Over the following three weeks, Sophia had clinically improved and the majority of her symptoms resolved.  However, the profound fatigue which she had experienced in the past, exacerbated by COVID-19, persisted.  Hopefully, with the addition of mitochondrial support, she will continue to progress to her baseline.  The looming question of long covid comes to mind and hopefully Sophia will not have to add this disorder to her list of chronic diseases she is managing at 16 years old. 

References

  1. Nadelman, Wormser. Reinfection in Patients with Lyme Disease; Clinical Infectious Diseases. October 2007; 45 (8): 1032–1038.
  2. https://portal.ct.gov/-/media/CAES/DOCUMENTS/Publications/Bulletins/b1010pdf.pdf
  3. Nadelman, R. Erythema migrans; Infect Dis Clin North Am; 2015 Jun;29(2):211-39.                    
  4. Karvonen, K, Gilbert, L. Effective killing of Borrelia burgdorferi in vitro with novel herbal compounds; Gen Med Open, 2018; 2(6): 1-4.
  5. https://online.epocrates.com/drugs/20302/doxycycline/Peds-Dosing
  6. Poyhonen H, et al.

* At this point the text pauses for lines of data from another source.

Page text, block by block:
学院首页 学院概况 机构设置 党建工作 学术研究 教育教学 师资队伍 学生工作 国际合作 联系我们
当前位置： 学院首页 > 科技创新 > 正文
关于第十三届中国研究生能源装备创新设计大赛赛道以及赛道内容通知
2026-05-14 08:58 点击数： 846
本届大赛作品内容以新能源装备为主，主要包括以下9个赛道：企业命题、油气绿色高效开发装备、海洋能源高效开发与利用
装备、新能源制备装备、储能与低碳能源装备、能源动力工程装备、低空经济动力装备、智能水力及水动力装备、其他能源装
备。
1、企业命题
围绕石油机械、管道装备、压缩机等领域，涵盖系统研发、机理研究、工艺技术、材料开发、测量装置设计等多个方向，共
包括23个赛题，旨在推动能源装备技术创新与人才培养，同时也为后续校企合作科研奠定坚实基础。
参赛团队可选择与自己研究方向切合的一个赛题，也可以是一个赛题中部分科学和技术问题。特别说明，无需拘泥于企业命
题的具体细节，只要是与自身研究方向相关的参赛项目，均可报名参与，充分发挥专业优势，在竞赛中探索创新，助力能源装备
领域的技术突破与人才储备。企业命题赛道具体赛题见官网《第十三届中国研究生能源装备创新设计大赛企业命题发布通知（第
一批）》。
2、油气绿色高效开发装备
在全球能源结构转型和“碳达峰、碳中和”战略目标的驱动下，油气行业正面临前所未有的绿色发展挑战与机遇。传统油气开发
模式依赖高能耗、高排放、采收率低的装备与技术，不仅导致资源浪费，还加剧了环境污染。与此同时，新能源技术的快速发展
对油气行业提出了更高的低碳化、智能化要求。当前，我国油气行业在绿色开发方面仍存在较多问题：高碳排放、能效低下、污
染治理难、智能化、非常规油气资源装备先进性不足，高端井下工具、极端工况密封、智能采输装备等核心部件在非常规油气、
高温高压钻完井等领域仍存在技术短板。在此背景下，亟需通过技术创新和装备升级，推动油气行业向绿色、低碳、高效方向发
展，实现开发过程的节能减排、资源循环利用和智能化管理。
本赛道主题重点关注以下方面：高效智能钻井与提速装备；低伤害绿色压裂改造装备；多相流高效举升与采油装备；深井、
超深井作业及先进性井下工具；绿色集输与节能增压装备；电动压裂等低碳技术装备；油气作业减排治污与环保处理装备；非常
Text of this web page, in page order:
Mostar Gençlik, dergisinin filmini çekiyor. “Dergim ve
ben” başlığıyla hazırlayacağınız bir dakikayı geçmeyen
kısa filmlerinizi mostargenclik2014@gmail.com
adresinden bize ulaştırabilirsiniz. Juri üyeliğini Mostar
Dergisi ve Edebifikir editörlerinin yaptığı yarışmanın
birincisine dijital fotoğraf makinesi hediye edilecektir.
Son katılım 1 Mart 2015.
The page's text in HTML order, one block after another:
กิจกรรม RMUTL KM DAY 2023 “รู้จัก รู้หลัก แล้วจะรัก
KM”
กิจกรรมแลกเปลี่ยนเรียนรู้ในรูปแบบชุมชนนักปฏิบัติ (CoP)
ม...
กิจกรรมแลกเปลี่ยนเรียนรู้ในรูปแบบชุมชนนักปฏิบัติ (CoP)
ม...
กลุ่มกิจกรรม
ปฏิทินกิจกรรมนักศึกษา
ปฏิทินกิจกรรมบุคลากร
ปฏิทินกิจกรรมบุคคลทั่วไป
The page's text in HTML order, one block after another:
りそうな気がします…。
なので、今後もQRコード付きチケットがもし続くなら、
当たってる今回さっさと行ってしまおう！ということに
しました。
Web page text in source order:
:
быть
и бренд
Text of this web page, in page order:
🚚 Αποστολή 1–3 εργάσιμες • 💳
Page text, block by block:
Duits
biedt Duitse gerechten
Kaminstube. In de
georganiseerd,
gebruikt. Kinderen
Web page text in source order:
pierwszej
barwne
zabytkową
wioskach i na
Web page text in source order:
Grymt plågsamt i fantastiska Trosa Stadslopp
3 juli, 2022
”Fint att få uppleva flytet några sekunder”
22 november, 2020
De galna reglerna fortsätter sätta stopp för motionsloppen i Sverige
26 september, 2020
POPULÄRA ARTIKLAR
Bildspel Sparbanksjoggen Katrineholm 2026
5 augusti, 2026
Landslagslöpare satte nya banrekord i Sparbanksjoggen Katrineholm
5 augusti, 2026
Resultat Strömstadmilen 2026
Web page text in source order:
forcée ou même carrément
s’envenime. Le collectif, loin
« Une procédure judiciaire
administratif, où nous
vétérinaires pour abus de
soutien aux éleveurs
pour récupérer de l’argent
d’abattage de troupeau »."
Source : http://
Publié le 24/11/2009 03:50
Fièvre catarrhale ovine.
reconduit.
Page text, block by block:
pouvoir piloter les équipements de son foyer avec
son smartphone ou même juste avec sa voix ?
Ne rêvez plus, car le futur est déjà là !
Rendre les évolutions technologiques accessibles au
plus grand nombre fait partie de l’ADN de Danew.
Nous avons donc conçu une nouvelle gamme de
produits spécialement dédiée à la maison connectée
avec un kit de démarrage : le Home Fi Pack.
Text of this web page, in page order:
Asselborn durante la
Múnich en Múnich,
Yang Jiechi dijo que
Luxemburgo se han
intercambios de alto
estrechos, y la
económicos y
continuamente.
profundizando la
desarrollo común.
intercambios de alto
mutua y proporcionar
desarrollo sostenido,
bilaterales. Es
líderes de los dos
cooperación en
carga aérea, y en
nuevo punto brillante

Dental staining after doxycycline use in children; J Antimicrob Chemother; 2017 Oct 1;72(10):2887-2890.
  7. Heidary, F., Gharebaghi, R., Ivermectin: A systematic review from antiviral effects to COVID-19 complemental regimen; J Antibiot (Tokyo); 2020 Sep;73(9):593-602.                                                
  8. Freund-Brown J, et al. Strategies to Enhance NK Cell Function for the Treatment of Tumors and Infections; Crit Rev Immunol. 2018;38(2):105-130.